Sanjay was looking at property ad in newspaper and tells his friend Vijay that property has become so expensive. A plot is costing Rs 50 lakh, how can people like him invest in it.
Vijay told him that no doubt property is becoming expensive but from investment point of view he should not feel disheartened.
Is there some way out, asked Sanjay. Vijay told that he can invest in real estate investment trust or REIT starting at just Rs 100. Sanjay was surprised. How can you invest with such a small amount, he asked Vijay.
In real estate, people usually invest by purchasing plots, flats, or commercial properties. However, due to the increasing cost of properties, common individuals often find it challenging to invest in them. For the common populace, there are two ways to ride the wave of growth in real estate – the first being Real Estate Mutual Funds and the second being Real Estate Investment Trusts, known as REITs.
First and foremost, understand what Mutual Funds or Real Estate Mutual Funds are. Mutual funds gather money from various types of investors to create a pool and then invest it in shares, bonds, or other assets. Similarly, Real Estate Mutual Funds invest money in real estate company shares, bonds, or other assets like REITs. In mutual funds, one can invest through Systematic Investment Plans (SIP) with as little as 100 or 500 rupees.
What are REITs?
Real Estate Investment Trusts (REITs) also gather small amounts from investors, much like mutual funds. However, they invest in commercial buildings, malls, or hotels. By purchasing their units, you can benefit from investing in commercial properties with a relatively small investment. According to SEBI regulations, during an initial public offering (IPO), you can invest as little as 10,000 to 15,000 rupees in a REIT. But later on, you can buy the units or shares of a REIT at market prices, which could be around 300-400 rupees.
According to regulations, REITs are required to distribute 90% of their earnings as dividends to investors. This allows you to have a sense of assured earnings. Moreover, they should possess assets generating 80% of their income through rent.
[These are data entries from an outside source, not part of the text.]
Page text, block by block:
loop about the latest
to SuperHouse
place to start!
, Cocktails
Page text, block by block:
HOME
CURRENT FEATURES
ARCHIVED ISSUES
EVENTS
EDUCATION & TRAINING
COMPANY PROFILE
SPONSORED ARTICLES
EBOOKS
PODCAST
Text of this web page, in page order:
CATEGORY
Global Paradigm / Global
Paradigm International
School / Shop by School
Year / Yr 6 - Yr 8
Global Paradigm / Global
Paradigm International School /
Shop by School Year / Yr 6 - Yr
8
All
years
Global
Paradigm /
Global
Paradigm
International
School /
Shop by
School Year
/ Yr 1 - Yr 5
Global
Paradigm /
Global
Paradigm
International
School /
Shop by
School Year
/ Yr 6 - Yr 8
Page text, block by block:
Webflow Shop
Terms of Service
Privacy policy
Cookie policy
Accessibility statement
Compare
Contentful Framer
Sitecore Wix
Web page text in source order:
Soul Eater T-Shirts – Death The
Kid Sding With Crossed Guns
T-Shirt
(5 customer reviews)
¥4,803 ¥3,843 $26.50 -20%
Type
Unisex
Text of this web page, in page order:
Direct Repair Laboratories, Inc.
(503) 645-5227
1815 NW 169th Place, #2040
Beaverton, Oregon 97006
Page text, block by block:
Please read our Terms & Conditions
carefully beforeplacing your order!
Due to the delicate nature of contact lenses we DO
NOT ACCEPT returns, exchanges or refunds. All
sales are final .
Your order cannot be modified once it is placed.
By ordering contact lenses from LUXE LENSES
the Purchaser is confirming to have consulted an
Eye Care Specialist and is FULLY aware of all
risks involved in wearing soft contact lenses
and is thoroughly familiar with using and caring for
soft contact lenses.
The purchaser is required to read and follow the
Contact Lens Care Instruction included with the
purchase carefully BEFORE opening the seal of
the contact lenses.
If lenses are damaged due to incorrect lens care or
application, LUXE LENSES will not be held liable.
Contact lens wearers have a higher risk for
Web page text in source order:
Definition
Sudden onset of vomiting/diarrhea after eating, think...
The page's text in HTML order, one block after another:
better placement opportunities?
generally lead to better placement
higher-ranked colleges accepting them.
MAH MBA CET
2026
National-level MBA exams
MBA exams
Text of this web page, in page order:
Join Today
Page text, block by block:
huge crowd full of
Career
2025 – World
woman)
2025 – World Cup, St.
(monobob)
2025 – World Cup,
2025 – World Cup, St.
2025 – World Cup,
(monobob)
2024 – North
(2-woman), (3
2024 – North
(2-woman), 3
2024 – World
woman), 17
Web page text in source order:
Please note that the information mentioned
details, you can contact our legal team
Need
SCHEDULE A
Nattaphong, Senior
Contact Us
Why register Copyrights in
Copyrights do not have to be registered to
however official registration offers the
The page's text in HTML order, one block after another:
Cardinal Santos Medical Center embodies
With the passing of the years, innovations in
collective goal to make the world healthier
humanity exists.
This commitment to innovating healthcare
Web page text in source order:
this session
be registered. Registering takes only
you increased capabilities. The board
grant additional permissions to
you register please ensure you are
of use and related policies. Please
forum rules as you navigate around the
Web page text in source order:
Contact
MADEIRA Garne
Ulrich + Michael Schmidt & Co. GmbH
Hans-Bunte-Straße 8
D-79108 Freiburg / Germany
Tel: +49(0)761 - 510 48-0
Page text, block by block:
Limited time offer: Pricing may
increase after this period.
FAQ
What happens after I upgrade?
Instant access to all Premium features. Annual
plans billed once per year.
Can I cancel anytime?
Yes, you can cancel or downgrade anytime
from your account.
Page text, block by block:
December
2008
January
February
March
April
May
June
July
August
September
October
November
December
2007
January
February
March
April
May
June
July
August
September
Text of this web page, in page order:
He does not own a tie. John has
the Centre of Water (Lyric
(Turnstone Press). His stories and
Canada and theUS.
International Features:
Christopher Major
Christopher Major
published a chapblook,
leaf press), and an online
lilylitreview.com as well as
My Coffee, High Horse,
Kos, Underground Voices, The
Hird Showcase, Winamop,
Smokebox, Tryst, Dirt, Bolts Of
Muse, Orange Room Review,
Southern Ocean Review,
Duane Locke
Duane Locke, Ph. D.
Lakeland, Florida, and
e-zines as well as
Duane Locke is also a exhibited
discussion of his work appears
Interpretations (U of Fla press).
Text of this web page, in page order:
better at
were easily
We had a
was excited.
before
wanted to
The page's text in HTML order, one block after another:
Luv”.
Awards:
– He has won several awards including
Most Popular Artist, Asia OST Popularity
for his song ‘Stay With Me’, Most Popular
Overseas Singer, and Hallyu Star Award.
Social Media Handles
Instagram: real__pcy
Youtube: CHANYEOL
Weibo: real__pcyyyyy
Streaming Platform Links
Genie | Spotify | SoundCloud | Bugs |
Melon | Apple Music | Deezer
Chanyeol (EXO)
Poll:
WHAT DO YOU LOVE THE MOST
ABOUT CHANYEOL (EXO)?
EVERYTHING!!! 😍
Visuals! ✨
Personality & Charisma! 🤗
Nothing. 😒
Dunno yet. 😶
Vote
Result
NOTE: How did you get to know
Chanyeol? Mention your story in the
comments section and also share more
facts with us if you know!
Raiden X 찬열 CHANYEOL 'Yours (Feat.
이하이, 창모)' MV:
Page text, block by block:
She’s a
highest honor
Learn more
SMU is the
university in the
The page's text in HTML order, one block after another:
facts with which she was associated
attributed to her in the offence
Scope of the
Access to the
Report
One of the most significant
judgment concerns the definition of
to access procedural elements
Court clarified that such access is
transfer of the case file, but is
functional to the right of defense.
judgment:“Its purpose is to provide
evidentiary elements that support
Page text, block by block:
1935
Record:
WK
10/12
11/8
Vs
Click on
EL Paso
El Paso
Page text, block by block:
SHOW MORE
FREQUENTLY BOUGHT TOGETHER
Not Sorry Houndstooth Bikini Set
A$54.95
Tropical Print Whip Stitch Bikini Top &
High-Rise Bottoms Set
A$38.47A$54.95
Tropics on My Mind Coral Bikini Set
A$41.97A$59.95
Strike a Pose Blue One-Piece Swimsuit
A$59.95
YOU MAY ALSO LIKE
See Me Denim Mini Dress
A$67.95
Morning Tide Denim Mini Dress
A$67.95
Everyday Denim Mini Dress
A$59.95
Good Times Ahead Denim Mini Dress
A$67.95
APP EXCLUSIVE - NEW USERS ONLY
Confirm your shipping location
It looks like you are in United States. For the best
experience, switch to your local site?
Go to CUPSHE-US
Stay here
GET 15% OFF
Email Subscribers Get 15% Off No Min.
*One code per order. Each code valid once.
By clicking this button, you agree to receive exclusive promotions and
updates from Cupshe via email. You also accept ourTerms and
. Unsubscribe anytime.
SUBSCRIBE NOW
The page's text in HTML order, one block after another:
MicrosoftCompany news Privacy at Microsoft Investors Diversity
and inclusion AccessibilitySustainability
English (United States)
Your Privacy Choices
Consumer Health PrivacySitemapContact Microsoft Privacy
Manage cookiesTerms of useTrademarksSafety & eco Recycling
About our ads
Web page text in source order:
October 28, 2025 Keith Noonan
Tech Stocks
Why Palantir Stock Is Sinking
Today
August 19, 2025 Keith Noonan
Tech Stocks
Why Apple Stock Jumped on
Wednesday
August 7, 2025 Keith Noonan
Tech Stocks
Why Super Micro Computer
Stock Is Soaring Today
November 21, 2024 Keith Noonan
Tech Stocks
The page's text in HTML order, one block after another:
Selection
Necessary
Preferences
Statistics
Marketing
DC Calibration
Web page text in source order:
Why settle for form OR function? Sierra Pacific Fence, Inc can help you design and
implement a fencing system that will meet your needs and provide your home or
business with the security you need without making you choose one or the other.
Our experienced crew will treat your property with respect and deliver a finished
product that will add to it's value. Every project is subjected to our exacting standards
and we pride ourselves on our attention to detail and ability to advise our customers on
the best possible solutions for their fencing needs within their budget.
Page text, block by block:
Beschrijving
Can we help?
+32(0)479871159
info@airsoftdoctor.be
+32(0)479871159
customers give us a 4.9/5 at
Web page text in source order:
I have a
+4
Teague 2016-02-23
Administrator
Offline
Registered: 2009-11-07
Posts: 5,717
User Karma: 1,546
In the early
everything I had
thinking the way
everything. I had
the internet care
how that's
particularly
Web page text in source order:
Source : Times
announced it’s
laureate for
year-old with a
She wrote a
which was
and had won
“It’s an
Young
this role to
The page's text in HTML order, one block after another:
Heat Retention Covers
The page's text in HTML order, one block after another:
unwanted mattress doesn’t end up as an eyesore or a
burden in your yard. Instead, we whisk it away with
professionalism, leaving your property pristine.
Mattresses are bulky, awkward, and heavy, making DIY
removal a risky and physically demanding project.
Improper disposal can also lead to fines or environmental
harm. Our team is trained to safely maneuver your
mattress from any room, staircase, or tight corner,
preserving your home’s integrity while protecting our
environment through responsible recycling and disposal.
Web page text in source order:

Now let’s understand the differences between Mutual Funds and REITs. The primary difference between these two lies in the types of assets they invest in. They invest in different types of assets. For instance, REITs exclusively invest in commercial properties, while Mutual Funds invest in various types of assets. In other words, Mutual Funds are more diversified. Over the long term, the risks in Mutual Funds tend to decrease, whereas in REITs, there is no such guarantee.
Investing in REITs can be done only through demat accounts via stock exchanges. On the other hand, investing in Mutual Funds can be done through both offline and online methods. Mutual Funds benefit from compounding, resulting in higher returns over a longer period. However, this advantage is not as prominent in REITs. Like Mutual Funds, REITs are also regulated by SEBI, ensuring greater transparency and strict disclosure requirements.
How’s the performance?
If we look at the returns over the past five years, both Real Estate Mutual Funds and REITs have not shown remarkable performance. In many cases, there have been negative returns. This might be attributed to the downturn of the real estate sector during the COVID-19 period. Therefore, if you intend to benefit from investing in a real estate fund or REIT, it’s important to note that you would need to invest for a considerable period of time.
Currently, in India, both Real Estate Mutual Funds and REITs are relatively scarce. Some funds even invest in international properties.
In conclusion, it can be said that both Real Estate Mutual Funds and REITs have their place in diversifying exposure to real estate. Just as professional management has come into play in equity investments through mutual funds, similarly, REITs also bring professional management to the real estate sector. However, the benefits from both of these options are realized over an extended period of time. There is a significant amount of risk involved due to the volatility in these investments. Therefore, only invest if you are willing to take such risks and can commit to a long-term investment horizon.